Islamic Treasures in H-Town
Fighting fanatics with art: Kuwaiti princess shares Islamic treasures with Houston — and the world
Can art change minds and lives? If that art is shared with the world, perhaps it can.
This seems to be the belief and life goal of Sheikha Hussah Sabah al-Salem al-Sabah, a Kuwaiti princess and director general and co-founder of the cultural organization, Dar al-Athar al-Islamiyyah (DAI), which holds one of the world’s largest private collections of Islamic art, now on permanent loan to the State of Kuwait.
For the next year, Houston becomes a part of that sharing as the Museum of Fine Arts and DAI continue a momentous collaboration with the new exhibition Arts of Islamic Lands: Selections from The al-Sabah Collection, Kuwait.
“It has become our responsibility to show the world that this is not the Islam that we belong to."
It goes on view, if not alongside, very near two new galleries that highlight the museum's own collection of Islamic art.
I recently had the chance to speak with Sheikha Hussah, who was in town primarily for the opening of the exhibition. (She made sure to schedule a visit with her very good friend President George H. W. Bush while she was here.) The elegant Sheikha spoke softly, yet passionatly about how art, in general, can be a force to educate and bring people together and how she hopes these pieces from the al-Sabah Collection, specifically, may do their part in helping us come to a better understanding of the real Islam.
“What is happening in our world with the atrocities committed by these fanatics have destroyed the image of Islam in the West,” she conceded despairingly, but all the more resolute. “It has become our responsibility to show the world that this is not the Islam that we belong to. This is their interpretation and these are fanatics. They are criminals. And this is not the real Islam,” she declared.
The Beginnings of a Collection
Though the al-Sabah Collection holds over 20,000 pieces of art, some 250 of which are on view at the MFAH, Sheikha Hussah does not consider herself a scholar or even a collector.
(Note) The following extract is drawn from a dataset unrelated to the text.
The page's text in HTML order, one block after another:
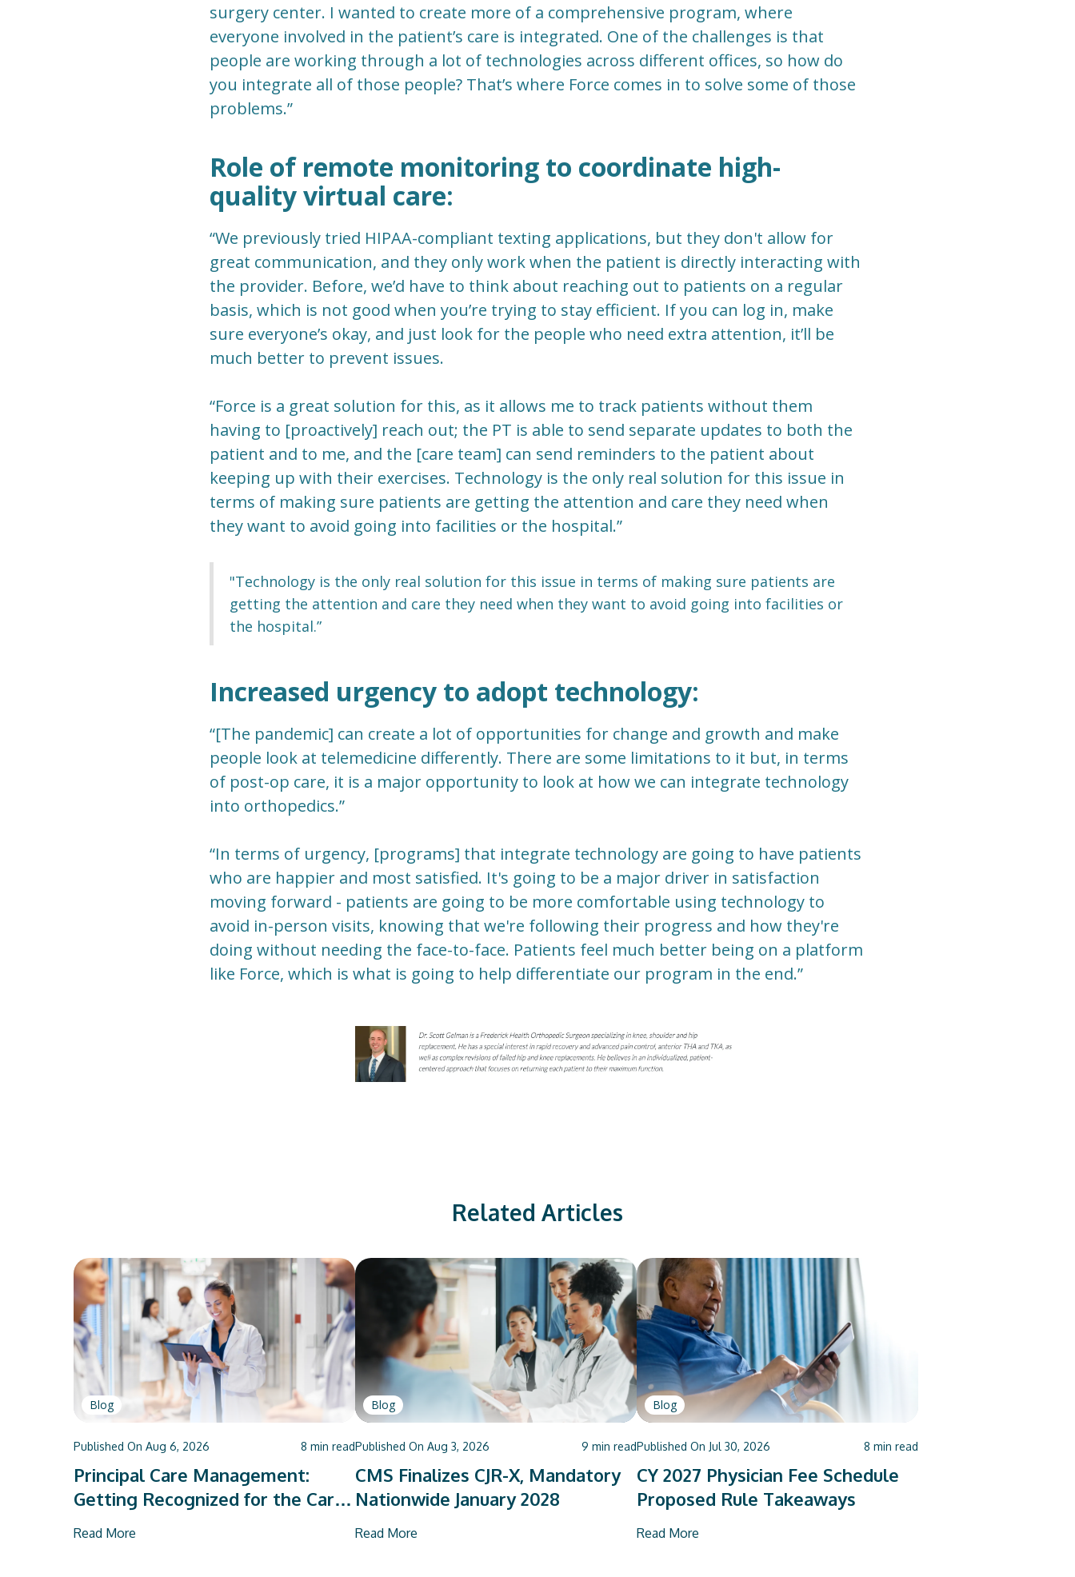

In the beginning she left the collecting to her husband, Sheikh Nasser Sabah al-Ahmed al-Sabah, who started with one 14th century enameled glass bottle. The Sheikha reminisced, rather fondly it appeared to me, that her husband would describe that bottle “as a man would describe a beautiful woman.”
This one work of art grew to a collection of hundreds over the years, and Sheikha Hussah described their private accumulation almost as if a fine layer of art spread across every surface of her home.
“I am neither scholar nor a collector,” she reaffirmed, “but I have been entrusted with the collection. I have taken this responsibility."
And so something had to change.
“We decided they were not to be housed in a private home, and they are not the subject of after dinner conversation. They ought to be treated respectfully and be put in a place where they could be studied, enjoyed and shared by people. We shouldn’t keep them for ourselves. That’s how the idea of the museum started.”
Ironically, but perhaps appropriately, she now talks of her relationship with the collection as if it were another one of her children.
“I am neither scholar nor a collector,” she reaffirmed, “but I have been entrusted with the collection. I have taken this responsibility. It’s like rearing a child. You take care of the child. You want to educate and you want people to appreciate what this offspring is contributing to the society.”
From time to time she has also seen fit to send that “offspring” out into the world to do good, but never to the extent of this MFAH exhibition.
Stories Told by Art
Arts of Islamic Lands spans from the 8th to 18th century and contains objects from the Iberian Peninsula, North Africa, the Middle East, Turkey, India and Central Asia.
Though these pieces of metal work, textiles, jewelry and ceramics have sometimes been shown in other traveling exhibitions, the guest curator for Arts of Islamic Lands, Giovanni Curatola, told me during an early walk-through of the galleries that there has never been this comprehensive of an exhibition outside of Kuwait.
While each artwork held its own beauty, they also, individually and taken together, tell a story of a civilization and the single human lives that make up any civilization.
During our talk, Sheikha Hussah stressed the idea of art as an educator that has the power to spread enlightenment. I found I began to see what she meant looking at the pieces in the exhibition. While each artwork from an Egyptian Mosque Lamp to the Indian Bird Pendant, a chess set and even centuries old scientific instruments held its own beauty, they also, individually and taken together, tell a story of a civilization and the single human lives that make up any civilization.
“When objects are put together for the first time and juxtaposed to each other, suddenly new meaning emerges,” the Sheikha believes and included in her assessment the MFAH’s new dedicated Islamic Arts galleries, curated by Aimée E. Froom, the newly appointed curator of Arts of the Islamic World.
“There’s a conversation between objects that we didn’t know about,” Sheikha Hussah says. “If we allow ourselves to hear their voices they can tell us many stories, but we have to listen.”
And now until Jan. 30, 2016, Houstonians will have the chance to hear that remarkable millennial old conversation.